One possibility is that Mr. Xi would be crushing one of his claims to power: the promise of a “China dream.” This grand idea, repeated again and again, rests in part on a racial stereotype. It is the myth that all people of Chinese descent share a cultural unity and their political identity must be defined – and enforced – by the Communist Party.

It is this notion of ethnic patriotism – or bloodlines as destiny – that has been so ably challenged by the protesters. Their embrace of civil values as a collective identity is not based on dimensions of “Chineseness.” They have forged a cultural unity around the daily practice of freedom of speech and assembly, equality under a system of law left by British rule, and political transparency and accountability.

Hong Kongers – which most prefer to be called instead of Chinese – have coalesced around a shared self-governance, mutual respect, and open-mindedness. The crushing of the protests could not crush this internalized identity. A violent display of authority would expose the empty myth of a homogeneous ethnicity. The emperor would be seen as having no clothes.

Since his rise to power in 2012, Mr. Xi has tried to extend his “China dream” to both Hong Kong and the independent island nation of Taiwan. In a 2015 meeting with Taiwan’s then-leader, Ma Ying-jeou, he stated, “We [China and Taiwan] are brothers connected by flesh even if our bones are broken. We are a family whose blood is thicker than water.”

The Taiwanese, who have enjoyed democracy for three decades, do not buy this claim, especially as it is made under the threat of military coercion. Nearly two-thirds of the country’s 23 million citizens see themselves as Taiwanese, not Chinese. Their view is reinforced by Beijing’s rising threats against the Hong Kong protesters.
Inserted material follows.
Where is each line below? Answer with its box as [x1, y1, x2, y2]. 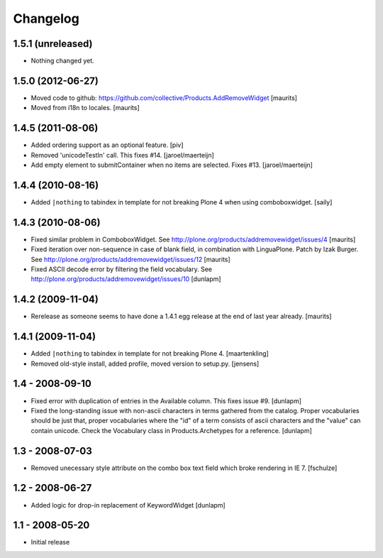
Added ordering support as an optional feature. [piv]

The “China dream” is based on the work of Mr. Xi’s ideology mastermind, Wang Huning. The former scholar sits on the party’s powerful politburo. His writings argue that Chinese people are prone to accept authoritarian rule out of Confucian-style reverence. They are “descendants of the dragon” and not yet advanced in their thinking to really know their interests. They need the paternalistic rule of an unchallenged Communist Party, not a system based on the choice of individuals. Mr. Wang says democratic freedoms and basic rights are “self-defeating.”
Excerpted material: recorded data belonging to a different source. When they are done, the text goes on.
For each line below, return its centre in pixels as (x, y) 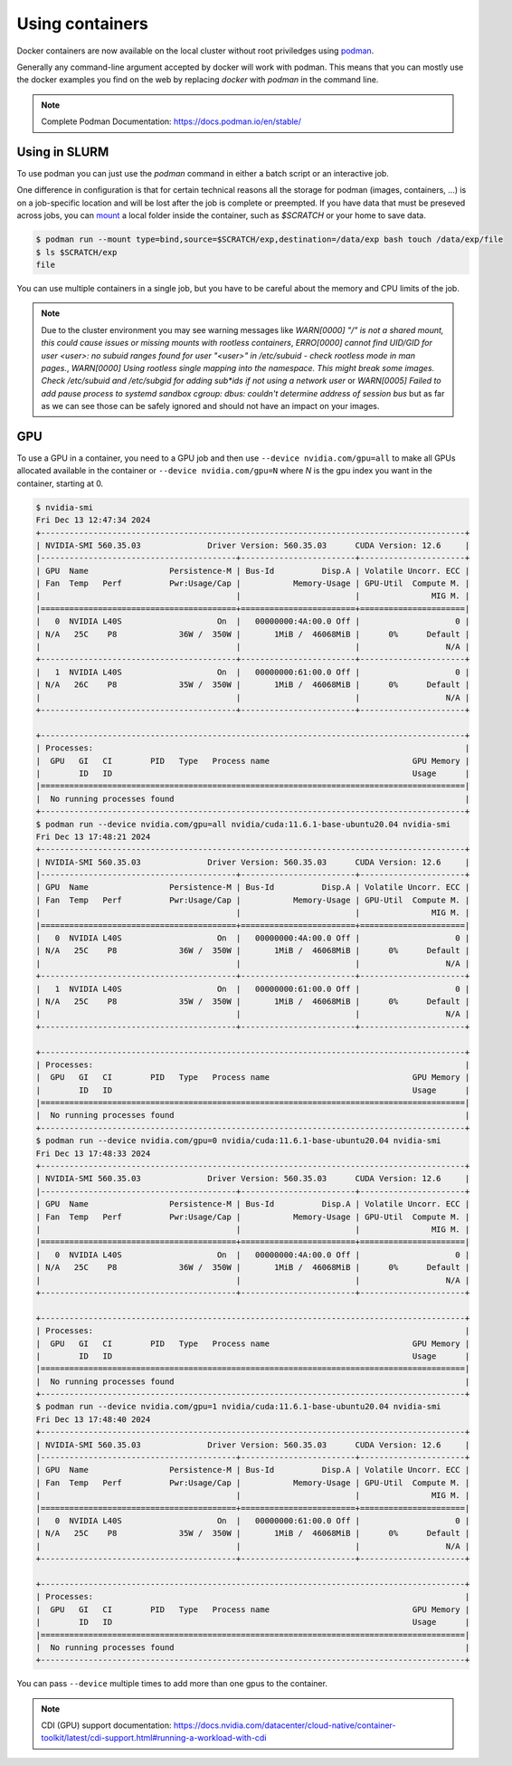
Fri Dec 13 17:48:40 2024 (93, 1419)
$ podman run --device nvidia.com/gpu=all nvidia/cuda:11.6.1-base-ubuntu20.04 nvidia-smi (243, 824)
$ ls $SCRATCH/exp (76, 252)
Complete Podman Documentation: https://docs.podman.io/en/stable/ (171, 121)
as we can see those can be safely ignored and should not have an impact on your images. (210, 406)
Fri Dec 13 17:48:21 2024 (93, 836)
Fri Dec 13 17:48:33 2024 (93, 1153)
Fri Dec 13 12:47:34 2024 (93, 520)

Cultural typecasting is not unique to China’s rulers. Many leaders hold to power on claims of ethnic cohesiveness rather than a civic nation.

In their thinking and actions, Hong Kong’s protesters have already overthrown Mr. Xi’s ethnic branding. Their conscience is already free. Their identity is chosen, not given, and rooted in universal values, not an imposed dream of ancestral traits. Whatever crackdown may still be imposed, this self-determined identity cannot be crushed. This may be giving Mr. Xi pause.